• Prompt
Print every record exactly, omitting none.

• Working data
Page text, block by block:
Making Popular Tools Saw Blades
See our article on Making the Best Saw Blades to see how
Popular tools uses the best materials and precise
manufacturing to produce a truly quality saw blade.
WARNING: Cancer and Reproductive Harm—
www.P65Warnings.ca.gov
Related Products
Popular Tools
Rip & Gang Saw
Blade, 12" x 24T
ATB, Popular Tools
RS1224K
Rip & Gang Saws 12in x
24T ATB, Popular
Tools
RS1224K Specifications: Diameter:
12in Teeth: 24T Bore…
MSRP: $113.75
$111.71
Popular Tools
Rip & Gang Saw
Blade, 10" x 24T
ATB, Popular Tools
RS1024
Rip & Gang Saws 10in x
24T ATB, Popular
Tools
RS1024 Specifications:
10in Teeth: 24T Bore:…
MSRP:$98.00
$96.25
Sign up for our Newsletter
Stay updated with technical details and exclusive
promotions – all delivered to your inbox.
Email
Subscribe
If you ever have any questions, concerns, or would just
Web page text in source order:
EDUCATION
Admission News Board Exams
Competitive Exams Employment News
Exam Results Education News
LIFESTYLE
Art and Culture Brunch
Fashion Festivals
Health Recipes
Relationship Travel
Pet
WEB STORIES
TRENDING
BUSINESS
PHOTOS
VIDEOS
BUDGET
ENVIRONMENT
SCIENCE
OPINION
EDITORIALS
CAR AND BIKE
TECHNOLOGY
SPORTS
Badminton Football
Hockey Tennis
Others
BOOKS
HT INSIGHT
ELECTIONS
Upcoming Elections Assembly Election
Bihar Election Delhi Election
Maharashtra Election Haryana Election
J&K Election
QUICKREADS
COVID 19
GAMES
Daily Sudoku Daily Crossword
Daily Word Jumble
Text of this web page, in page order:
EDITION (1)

• Task answer
Page text, block by block:
Making Popular Tools Saw Blades
See our article on Making the Best Saw Blades to see how
Popular tools uses the best materials and precise
manufacturing to produce a truly quality saw blade.
WARNING: Cancer and Reproductive Harm—
www.P65Warnings.ca.gov
Related Products
Popular Tools
Rip & Gang Saw
Blade, 12" x 24T
ATB, Popular Tools
RS1224K
Rip & Gang Saws 12in x
24T ATB, Popular
Tools
RS1224K Specifications: Diameter:
12in Teeth: 24T Bore…
MSRP: $113.75
$111.71
Popular Tools
Rip & Gang Saw
Blade, 10" x 24T
ATB, Popular Tools
RS1024
Rip & Gang Saws 10in x
24T ATB, Popular
Tools
RS1024 Specifications:
10in Teeth: 24T Bore:…
MSRP:$98.00
$96.25
Sign up for our Newsletter
Stay updated with technical details and exclusive
promotions – all delivered to your inbox.
Email
Subscribe
If you ever have any questions, concerns, or would just
Web page text in source order:
EDUCATION
Admission News Board Exams
Competitive Exams Employment News
Exam Results Education News
LIFESTYLE
Art and Culture Brunch
Fashion Festivals
Health Recipes
Relationship Travel
Pet
WEB STORIES
TRENDING
BUSINESS
PHOTOS
VIDEOS
BUDGET
ENVIRONMENT
SCIENCE
OPINION
EDITORIALS
CAR AND BIKE
TECHNOLOGY
SPORTS
Badminton Football
Hockey Tennis
Others
BOOKS
HT INSIGHT
ELECTIONS
Upcoming Elections Assembly Election
Bihar Election Delhi Election
Maharashtra Election Haryana Election
J&K Election
QUICKREADS
COVID 19
GAMES
Daily Sudoku Daily Crossword
Daily Word Jumble
Text of this web page, in page order:
EDITION (1)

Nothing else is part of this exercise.